If a second write to sector N occurs at just the right time, it will race ahead of the first write, causing the two writes to reach the disk driver out of order.

Okay, so the writes can complete out of order to storage. But will they at least be atomic? Can I be sure that the final results will either be the entirety of the first write or the entirety of the second?

Not really.

If the write is spread out over multiple sectors, then the individual writes can get split. In the above example, if the write request involved two sectors, and only one of them was part of a lazy snapshot, then the other sector could complete first while the one that is part of the lazy snapshot deals with being backed up in the snapshot.

Okay, but if the write is a single sector, then will those be atomic?

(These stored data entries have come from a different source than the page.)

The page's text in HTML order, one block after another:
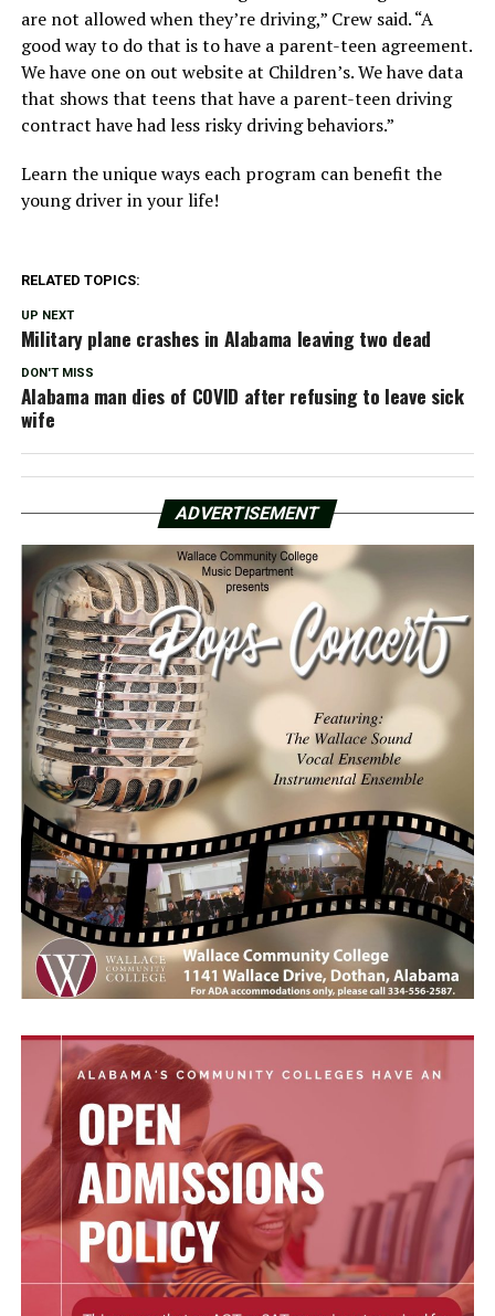
are not allowed when they’re driving,” Crew said. “A
good way to do that is to have a parent-teen agreement.
We have one on out website at Children’s. We have data
that shows that teens that have a parent-teen driving
contract have had less risky driving behaviors.”
Learn the unique ways each program can benefit the
young driver in your life!
RELATED TOPICS:
UP NEXT
Military plane crashes in Alabama leaving two dead
DON'T MISS
Alabama man dies of COVID after refusing to leave sick
wife
ADVERTISEMENT

Am I sure that I will end up either with the entire sector from the first write or the entire sector from the second write?

I’m not so sure about even that.

So-called Advanced Format drives have a mode known as 512e where the firmware reports a sector size of 512 bytes, but the physical storage unit is something larger, like 4KB. In that case, writes that are not exact multiples of the physical storage unit are internally performed by the firmware as read-modify-write operations. You can run into pathological cases where a partition is created at an offset that is not an exact multiple of the physical storage unit size. Or you might have a VHD file (whose virtual sector size is always 512 bytes)¹ being stored on a host drive whose physical storage unit is 4KB.

I haven’t worked out the math, but I wouldn’t be surprised if there was some horrible pathological case where you have a misaligned VHD stored on a misaligned partition, mounted inside a virtual machine, hosted on a 4KB-native drive, and then exactly the wrong sequence of I/O operations is issued.

So just assume it can happen. If you need writes to complete in a specific order, then don’t overlap them. Wait for the previous write to complete before issuing the next one.

Bonus chatter: If the target of the write isn’t even a physical device but is instead something like an in-memory cache, then even more possibilities open up. In theory, you could even get byte-by-byte inconsistency, if the CPU scheduler is sufficiently devious.

¹ The VHDX virtual sector size is 4KB, so this sort of misalignment on Advanced Format drives is not going to happen for VHDX files, assuming the partition is 4KB-aligned.